You are making a large spring. You want a 150kg person to be able to stand on the spring an be above or just touch the ground which is 15 cm below.

a) What is the minimum spring constant the large spring should have?

b) From the above value, if you have a mass of 70kg and land on the trampoline with a velocity of 3m/s how far do you drop? Will you touch the floor?



Homework Equations


F= -kx



The Attempt at a Solution



a) The force of the man is equal to Fg. So 150kg x 9.8. Using this force we could plug it into the equation F= -kx (x is 0.15m) to solve for k? Does that seem right guys?
I don't think so. It would be correct if the man was allowed to be slowly lowered onto the spring say by someone not on the spring holding onto him as he is lowered to the equilibrium position. However, the problem is not worded so good, but I interpret it as the man standing on the spring unassisted, in which case you must apply the conservation of energy principle to solve for k.
b) The force of a 70kg person would be Fg which would be 9.8 x 70. But then you also need to factor in that the velocity would add to the force and then use Hooke's law F=-kx. I'm not sure how the velocity gets factored into this equation?

Anyone think I'm on the right track/ know how to do this?
again, use conservation of energy principle...are you familiar with it?
 
  • #3
Yeah and thanks for the reply! I actually used that equation for part b).

But if i did use the conservation of energy principle wouldn't I need to be given velocity?
 
  • #4
Velocity is given: 3m/s. That kinetic energy and potential energy (relative to the final stop point) is converted to spring compression whose energy is given by 1/2kY^2.

so 1/2 Mv^2+mg(y)=1/2(Ky^2).
 
  • #5
The velocity in this question is only meant for part b) though.
 
  • #6
Sally99 said:
The velocity in this question is only meant for part b) though.

Right. The spring constant is computed from the first question.
 
  • #7
Sally99 said:
a) The force of the man is equal to Fg. So 150kg x 9.8. Using this force we could plug it into the equation F= -kx (x is 0.15m) to solve for k? Does that seem right guys?

Yup.

b) The force of a 70kg person would be Fg which would be 9.8 x 70. But then you also need to factor in that the velocity would add to the force and then use Hooke's law F=-kx. I'm not sure how the velocity gets factored into this equation?

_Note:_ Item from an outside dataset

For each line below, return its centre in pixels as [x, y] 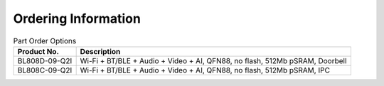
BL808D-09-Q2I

Unless you know how to solve differential equations, you pretty much have to use the conservation of energy to solve this problem, as the other helpers mentioned.
 
  • #8
Ok that's what I did, thanks for your help guys!
 
  • #9
Sally99 said:
The velocity in this question is only meant for part b) though.
in part a , the initial velocity is 0.
 

FAQ: Calculating Spring Constant for Large Springs and Trampolines

What is a simple spring?

A simple spring is a mechanical device that is made up of a coiled piece of metal or other material that can store energy when it is stretched or compressed.

How does a simple spring work?

A simple spring works by applying a force that causes it to stretch or compress. This force causes the spring to store potential energy, which can be released when the force is removed, causing the spring to return to its original shape.

What are the properties of a simple spring?

The properties of a simple spring include its spring constant, which determines how much force is needed to stretch or compress the spring, and its natural length, which is the length of the spring when it is not under any external force.

What are some real-life applications of simple springs?

Simple springs are used in a variety of everyday objects, such as pens, car suspensions, and door hinges. They are also used in more complex systems, such as in watches and shock absorbers.

How can I calculate the force of a simple spring?

The force of a simple spring can be calculated using Hooke's Law, which states that the force exerted by a spring is directly proportional to its spring constant and the distance the spring is stretched or compressed. The equation is F = -kx, where F is the force, k is the spring constant, and x is the distance the spring is stretched or compressed.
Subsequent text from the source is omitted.